Data for this exercise »
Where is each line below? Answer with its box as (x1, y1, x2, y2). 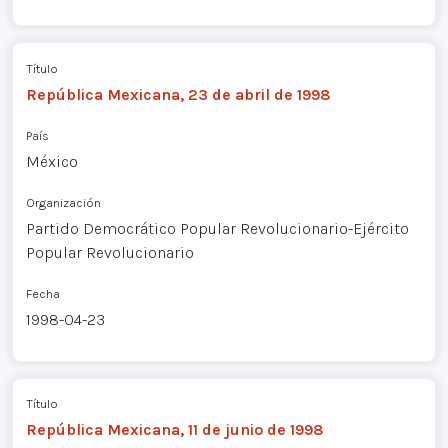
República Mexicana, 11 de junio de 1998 (25, 420, 324, 440)
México (25, 151, 78, 171)
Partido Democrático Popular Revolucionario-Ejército (25, 218, 409, 238)
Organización (25, 194, 101, 210)
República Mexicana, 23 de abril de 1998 (25, 84, 331, 104)
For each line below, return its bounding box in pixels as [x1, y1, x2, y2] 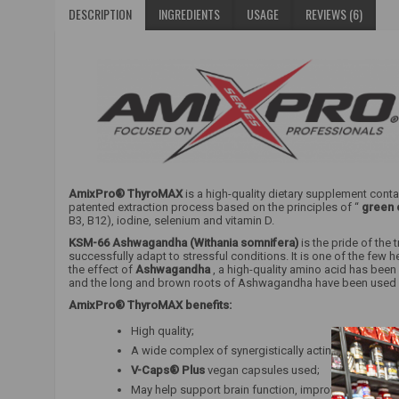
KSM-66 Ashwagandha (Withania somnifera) [69, 236, 298, 250]
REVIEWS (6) [305, 4, 362, 23]
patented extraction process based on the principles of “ [69, 200, 362, 215]
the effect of [69, 263, 135, 277]
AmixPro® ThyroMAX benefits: [69, 298, 232, 313]
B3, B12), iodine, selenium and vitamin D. [69, 214, 274, 228]
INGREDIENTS [159, 4, 220, 23]
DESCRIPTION [69, 4, 132, 23]
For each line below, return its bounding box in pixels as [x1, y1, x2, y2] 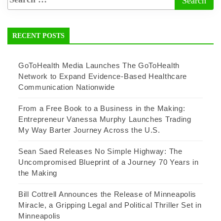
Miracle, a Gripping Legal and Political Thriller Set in [18, 200, 202, 209]
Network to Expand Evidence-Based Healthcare [18, 72, 187, 80]
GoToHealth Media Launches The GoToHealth [18, 61, 180, 70]
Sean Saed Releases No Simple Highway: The [18, 147, 183, 155]
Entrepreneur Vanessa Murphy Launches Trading [18, 114, 191, 123]
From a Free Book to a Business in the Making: [18, 104, 185, 112]
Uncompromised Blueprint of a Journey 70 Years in [18, 157, 199, 166]
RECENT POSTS [12, 32, 65, 39]
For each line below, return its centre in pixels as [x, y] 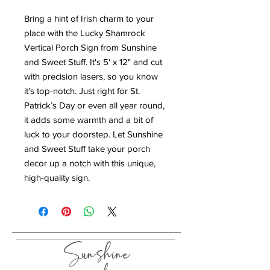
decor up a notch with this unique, [90, 163]
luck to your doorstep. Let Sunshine [93, 134]
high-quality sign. [57, 178]
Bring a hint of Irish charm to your [89, 19]
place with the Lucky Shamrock [85, 33]
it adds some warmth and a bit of [89, 120]
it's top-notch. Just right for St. [82, 91]
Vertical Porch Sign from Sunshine [90, 48]
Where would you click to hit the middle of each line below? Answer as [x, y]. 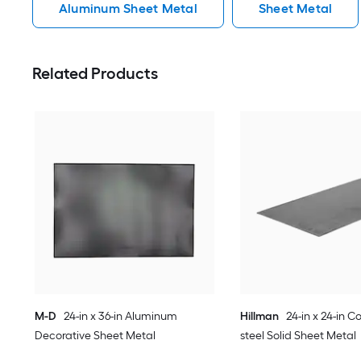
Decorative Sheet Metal [95, 336]
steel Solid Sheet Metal [298, 336]
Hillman [259, 317]
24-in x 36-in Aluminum [121, 317]
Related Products [95, 74]
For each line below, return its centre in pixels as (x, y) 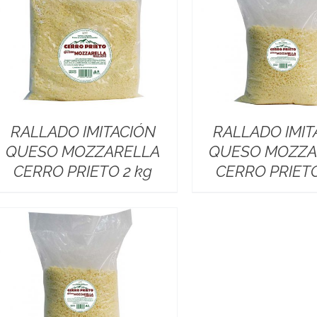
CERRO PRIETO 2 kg (83, 171)
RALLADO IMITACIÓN (83, 131)
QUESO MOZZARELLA (83, 151)
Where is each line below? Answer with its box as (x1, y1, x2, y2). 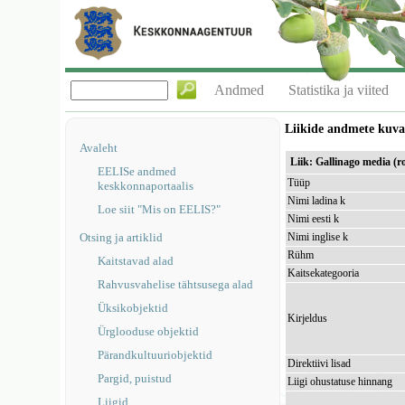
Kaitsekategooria (287, 267, 360, 279)
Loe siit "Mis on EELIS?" (98, 202, 221, 216)
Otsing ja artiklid (80, 231, 164, 244)
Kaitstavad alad (98, 254, 174, 268)
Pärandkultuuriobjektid (98, 348, 213, 362)
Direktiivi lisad (287, 357, 352, 370)
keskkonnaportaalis (98, 179, 194, 193)
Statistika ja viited (288, 82, 390, 98)
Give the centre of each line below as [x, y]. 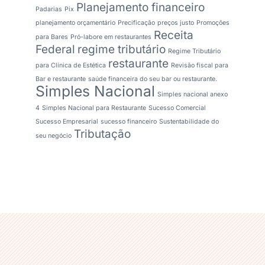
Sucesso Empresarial [67, 122]
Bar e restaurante [61, 79]
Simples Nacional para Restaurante [94, 108]
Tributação [102, 134]
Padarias [49, 9]
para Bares [52, 37]
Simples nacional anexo [193, 95]
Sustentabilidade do [189, 122]
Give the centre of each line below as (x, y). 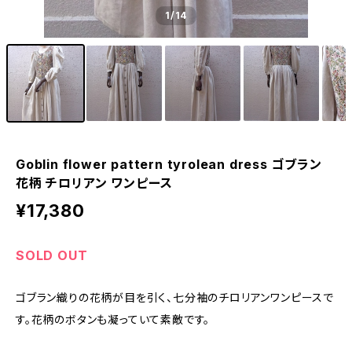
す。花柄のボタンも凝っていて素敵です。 (113, 319)
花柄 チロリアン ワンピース (95, 183)
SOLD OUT (52, 255)
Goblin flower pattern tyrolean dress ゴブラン (169, 164)
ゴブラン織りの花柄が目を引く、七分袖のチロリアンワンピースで (175, 297)
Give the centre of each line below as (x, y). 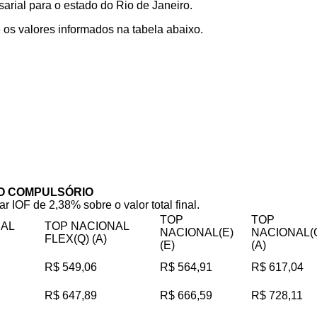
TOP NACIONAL (87, 226)
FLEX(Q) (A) (76, 239)
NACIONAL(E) (197, 233)
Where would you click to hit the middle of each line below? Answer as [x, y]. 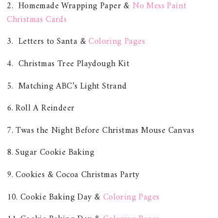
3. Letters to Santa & [48, 42]
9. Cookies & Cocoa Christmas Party [73, 175]
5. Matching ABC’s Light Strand [67, 86]
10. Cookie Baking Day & [55, 197]
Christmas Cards [37, 19]
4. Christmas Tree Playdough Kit [68, 64]
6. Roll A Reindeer [41, 109]
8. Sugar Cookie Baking [51, 153]
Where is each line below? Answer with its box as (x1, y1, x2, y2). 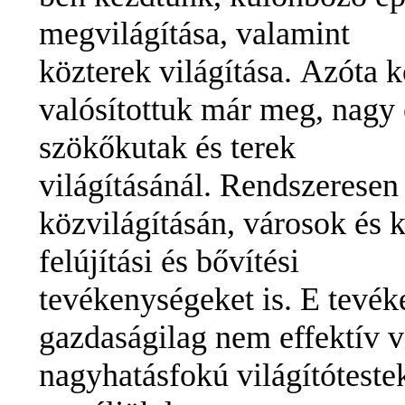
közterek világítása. (39, 53, 292, 89)
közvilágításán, (39, 205, 243, 241)
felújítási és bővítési (39, 243, 299, 279)
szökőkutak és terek (39, 129, 296, 165)
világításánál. (39, 167, 212, 203)
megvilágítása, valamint (39, 15, 350, 52)
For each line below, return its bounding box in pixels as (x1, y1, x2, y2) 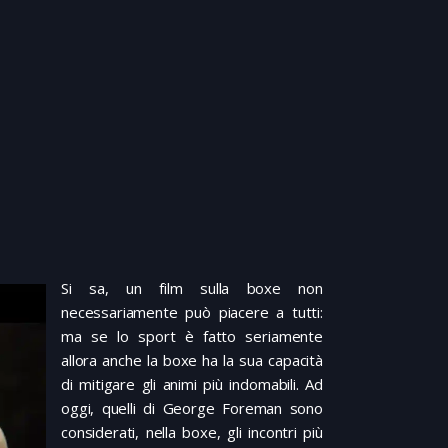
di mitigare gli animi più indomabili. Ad (61, 374, 323, 395)
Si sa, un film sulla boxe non (61, 278, 323, 299)
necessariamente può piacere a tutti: (61, 302, 323, 323)
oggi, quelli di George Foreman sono (61, 398, 323, 419)
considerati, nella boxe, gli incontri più (61, 422, 323, 443)
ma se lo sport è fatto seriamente (61, 326, 323, 347)
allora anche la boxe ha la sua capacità (61, 350, 323, 371)
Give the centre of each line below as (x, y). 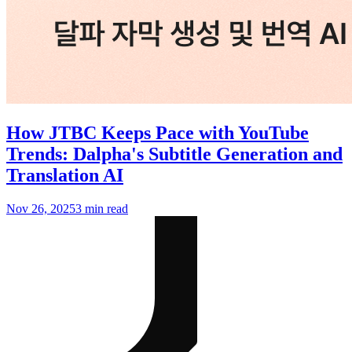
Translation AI (65, 176)
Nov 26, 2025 (41, 209)
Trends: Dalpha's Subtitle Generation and (174, 154)
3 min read (102, 209)
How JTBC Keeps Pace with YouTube (158, 133)
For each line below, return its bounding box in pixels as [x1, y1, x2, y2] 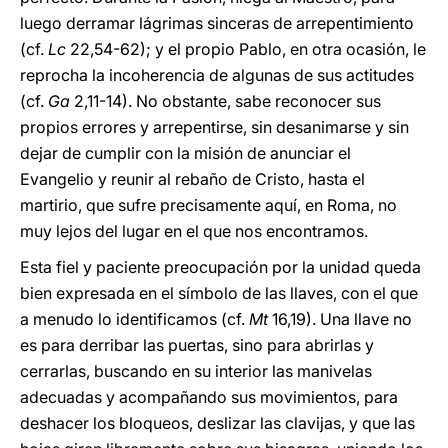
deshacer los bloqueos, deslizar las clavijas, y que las [20, 413, 415, 433]
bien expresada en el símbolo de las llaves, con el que [20, 283, 418, 303]
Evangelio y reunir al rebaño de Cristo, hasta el [20, 169, 365, 189]
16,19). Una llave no [268, 309, 412, 329]
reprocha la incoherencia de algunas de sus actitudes [20, 65, 414, 85]
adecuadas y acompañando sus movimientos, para [20, 387, 398, 407]
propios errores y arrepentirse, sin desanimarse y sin [20, 117, 409, 137]
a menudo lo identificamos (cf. [20, 309, 249, 329]
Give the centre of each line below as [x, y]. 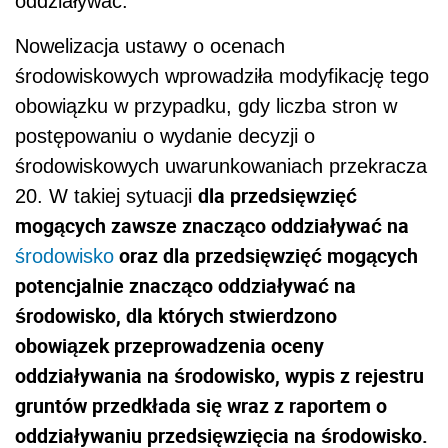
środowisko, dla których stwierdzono [176, 316]
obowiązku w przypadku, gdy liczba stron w [206, 106]
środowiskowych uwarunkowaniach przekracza [221, 166]
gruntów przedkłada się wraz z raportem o [201, 406]
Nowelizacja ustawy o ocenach [150, 46]
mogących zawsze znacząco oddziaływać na [212, 226]
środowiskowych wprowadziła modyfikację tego [222, 76]
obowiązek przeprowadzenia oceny [169, 346]
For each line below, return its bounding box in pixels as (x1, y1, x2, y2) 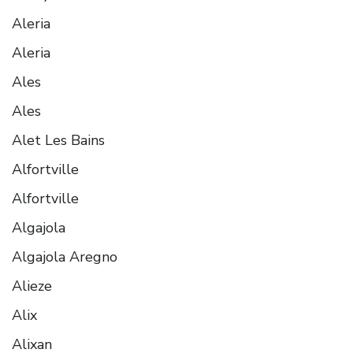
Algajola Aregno (12, 247, 117, 266)
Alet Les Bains (12, 130, 105, 150)
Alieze (12, 276, 52, 295)
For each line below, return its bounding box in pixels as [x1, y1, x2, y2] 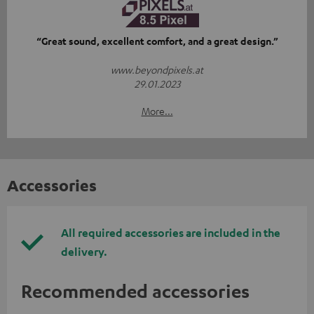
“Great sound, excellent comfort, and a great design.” [36, 34, 278, 48]
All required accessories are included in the [61, 226, 280, 240]
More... [141, 104, 173, 118]
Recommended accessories [21, 280, 250, 303]
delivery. [61, 245, 107, 259]
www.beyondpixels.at [111, 63, 203, 76]
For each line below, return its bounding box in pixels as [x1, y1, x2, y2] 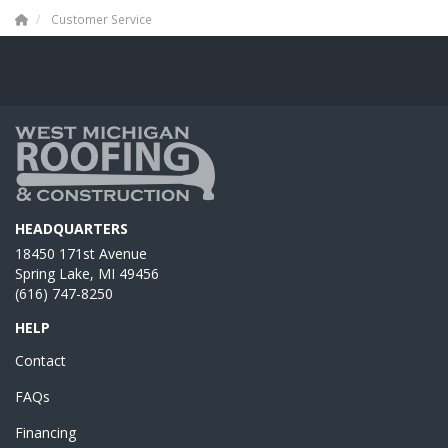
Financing [15, 422, 76, 442]
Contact [15, 350, 66, 370]
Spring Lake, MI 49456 [15, 263, 159, 283]
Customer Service [51, 10, 152, 27]
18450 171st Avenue [15, 243, 147, 263]
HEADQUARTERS [15, 218, 128, 238]
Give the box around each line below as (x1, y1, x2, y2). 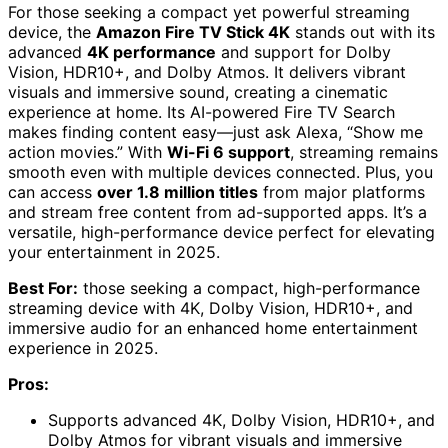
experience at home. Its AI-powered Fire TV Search (8, 102, 395, 123)
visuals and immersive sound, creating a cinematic (8, 82, 388, 103)
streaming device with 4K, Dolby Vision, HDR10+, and (8, 298, 413, 319)
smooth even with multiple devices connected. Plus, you (8, 162, 433, 183)
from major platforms (258, 182, 425, 203)
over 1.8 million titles (97, 182, 258, 203)
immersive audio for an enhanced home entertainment (8, 318, 418, 339)
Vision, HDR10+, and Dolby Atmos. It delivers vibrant (8, 62, 406, 83)
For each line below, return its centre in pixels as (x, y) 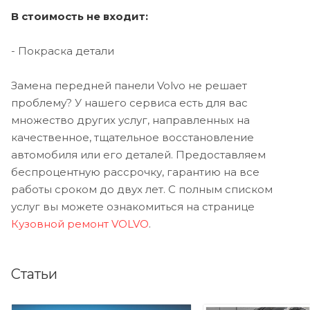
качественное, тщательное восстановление (133, 138)
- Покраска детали (63, 51)
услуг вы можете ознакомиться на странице (133, 207)
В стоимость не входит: (80, 17)
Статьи (34, 274)
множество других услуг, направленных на (130, 120)
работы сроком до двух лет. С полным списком (142, 190)
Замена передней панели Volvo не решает (129, 86)
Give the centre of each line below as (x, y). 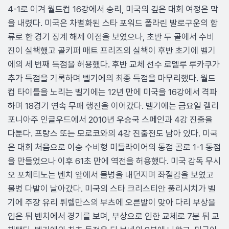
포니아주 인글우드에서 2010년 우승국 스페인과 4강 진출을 (110, 120)
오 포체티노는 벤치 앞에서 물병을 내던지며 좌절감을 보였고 (111, 175)
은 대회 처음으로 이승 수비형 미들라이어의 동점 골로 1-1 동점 (114, 147)
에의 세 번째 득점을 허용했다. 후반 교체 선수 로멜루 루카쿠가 (114, 64)
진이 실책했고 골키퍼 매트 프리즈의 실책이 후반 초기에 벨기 (112, 51)
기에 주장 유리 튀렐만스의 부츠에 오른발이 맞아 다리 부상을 (112, 202)
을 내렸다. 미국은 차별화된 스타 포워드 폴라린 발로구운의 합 (113, 23)
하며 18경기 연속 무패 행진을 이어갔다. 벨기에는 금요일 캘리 (113, 106)
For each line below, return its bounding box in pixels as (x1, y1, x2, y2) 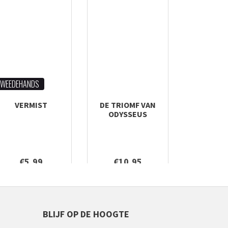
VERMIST (15, 100, 47, 110)
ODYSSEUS (108, 109, 147, 119)
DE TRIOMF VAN (100, 100, 156, 110)
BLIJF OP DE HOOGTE (42, 208, 129, 220)
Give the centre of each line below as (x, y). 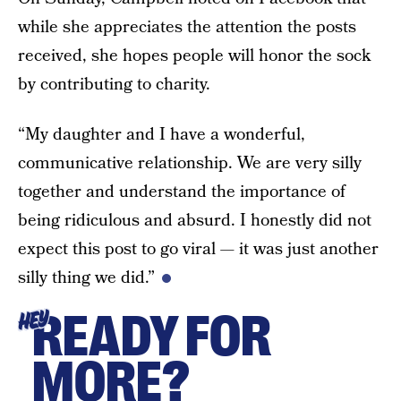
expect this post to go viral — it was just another (198, 249)
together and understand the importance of (182, 192)
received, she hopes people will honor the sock (194, 55)
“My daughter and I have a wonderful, (162, 134)
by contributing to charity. (114, 84)
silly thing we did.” (86, 277)
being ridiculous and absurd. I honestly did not (195, 220)
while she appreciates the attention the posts (187, 27)

Assignment » Copy exactly the lines from the one containing "DE TRIOMF VAN (100, 100, 156, 110)" through the final line of the records above, both included, and leave out any pictures.

Exercise output »
DE TRIOMF VAN (100, 100, 156, 110)
BLIJF OP DE HOOGTE (42, 208, 129, 220)
Give the centre of each line below as (x, y). 
expect this post to go viral — it was just another (198, 249)
together and understand the importance of (182, 192)
received, she hopes people will honor the sock (194, 55)
“My daughter and I have a wonderful, (162, 134)
by contributing to charity. (114, 84)
silly thing we did.” (86, 277)
being ridiculous and absurd. I honestly did not (195, 220)
while she appreciates the attention the posts (187, 27)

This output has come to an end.